Review: White Collar - Season 1

Ah, White Collar. The replacement series for Monk, the whole series which my family watched in less than a year, this cop-plus-not-a-cop series takes place in New York. It focuses on white collar criminal Neal Caffrey and FBI Special Agent Peter Burke, the former cutting a deal with the agent, who was previously responsible for sending him to prison, to work as an FBI consultant for his four years of prison time. On the side, Neal searches for his lost love, Kate, with help from his shady friend Mozzie. Other supporting characters include Peter's fellow FBI agents Reese Hughes, Clinton Jones, and Lauren Cruz, along with Peter's wife El.

First off, this series may have replaced Monk, but it is by no means a substitute for Monk. That said, they are two completely different shows. Monk's main focus was on solving crimes with a lot of humor and progressive character development throughout the series. Combined with smart writing, such as when the series made the character switch between Sharona and Natalie, it pulled it off. White Collar, on the other hand, is not strictly speaking about the crimes, its about the characters. Any television show which puts characterization over plot while still having decent writing earns a gold star in my book, but that doesn't mean the show isn't without its flaws.

Where with Monk I was displeased with the show's continued use of circumstantial evidence to solve crimes, which was nicely deconstructed in Mr. Monk Takes the Stand, I have similar complaints about White Collar. Most of the resolutions to the crimes are simple enough, but some are unnecessarily convoluted. Mind you, this is the exception, not the rule, but I am also displeased by the show's evident lack of research in some areas. For instance, one episode features an Interpol agents, except that Interpol doesn't have agents.
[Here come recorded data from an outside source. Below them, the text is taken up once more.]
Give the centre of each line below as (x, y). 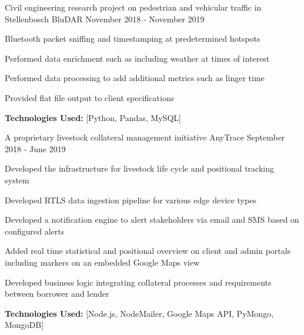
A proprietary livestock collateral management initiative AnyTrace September (145, 137)
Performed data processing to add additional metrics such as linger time (135, 78)
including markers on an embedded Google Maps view (102, 262)
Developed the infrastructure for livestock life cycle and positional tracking (139, 168)
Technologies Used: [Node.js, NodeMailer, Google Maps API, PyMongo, (139, 313)
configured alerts (35, 231)
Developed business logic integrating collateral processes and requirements (138, 282)
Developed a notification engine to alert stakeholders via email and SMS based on (152, 220)

A key plot point relies on the series' main antagonist being an OPR (Office of Professional Responsibility) agent, and therefore almost untouchable. The only problem is that OPR agents investigate Department of Justice attorneys, not FBI agents. I'm not sure who does, but that's besides the point. I also had issues with the portrayal of Kate. She's hard for the audience to actually care about, and just seems to exist as a goal for Neal to achieve, and that's it. Finally, I'm not a fan of the frenetic, fast-paced establishing shots of New York that this show has. If they wanted to make it seem crowded, they should have gone for slow, overarching shots.

In the end, White Collar isn't perfect, and I like Monk a bit better, but White Collar is still a genuinely good series. The first season is understandable flawed, but maybe that's just because it hasn't quite found it's voice yet. The smart writing, good character dynamics, and sharp dialogue are usually enough to carry it, but maybe the next season will have a little more to offer.